We have demonstrated via a simulation study the usefulness of the Bayesian approach in estimating transmissibility of co-circulating pathogens and pathogen-specific intervention efficacies with incomplete laboratory test results. Under the assumption of ignorability (MAR), a moderate amount of missing laboratory results for ILI episodes had a very limited effect on the inference for most key parameters. The reason for such insensitivity is intuitive: uncertainty about the responsible pathogen is restricted to two or three candidates, providing far more information than not observing the ILI episode at all. This finding justifies the efforts to obtain a small validation set of laboratory test results to improve statistical inference. However, the simulation study also warns that the missing results may be a concern if the number of co-circulating pathogens is high or the number of cases of the pathogen of interest is very low.

Randomized studies of large close contact groups provide unique opportunities for estimating characteristics of the natural history of infectious pathogens. Yet both our simulation study and the data analysis showed that reasonable accuracy is difficult to obtain without a sufficiently large number of secondary cases. To minimize the required amount of information for such estimation, we have assumed that the mode of the RIC is strongly associated with symptom onset. This assumption of a known location of the RIC mode can be slightly relaxed. An additional simulation study (results not shown) suggests that allowing the mode to vary uniformly over a short period, such as (t̃_ik − 1, t̃_ik + 1), does not affect the estimability of the parameters.
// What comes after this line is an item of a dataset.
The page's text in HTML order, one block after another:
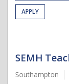
APPLY
SEMH
Southampton
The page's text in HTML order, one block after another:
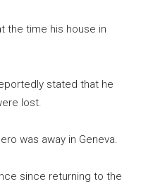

However, the price is a substantially increased computational burden, as the sampling of the individual-level mode involves recalculation of the RIC.

We have assumed the number of co-circulating pathogens is known in the data analysis. As shown in the simulation study, the model is robust to misspecification of the number of co-circulating pathogens, M, when there are few. When M is large and unknown, a Reversible-Jump MCMC approach could be used. However, when laboratory results are not available for two or more pathogens, one or more of the following conditions must hold for identifiability of parameters for the non-tested pathogens: (1) these pathogens differ substantially in transmissibility; (2) sufficiently many clusters are infected by each pathogen; and (3) an informative prior is assumed for M. In addition, the specification of the immunity matrix and/or other natural history characteristices may be difficult for the unknown pathogens.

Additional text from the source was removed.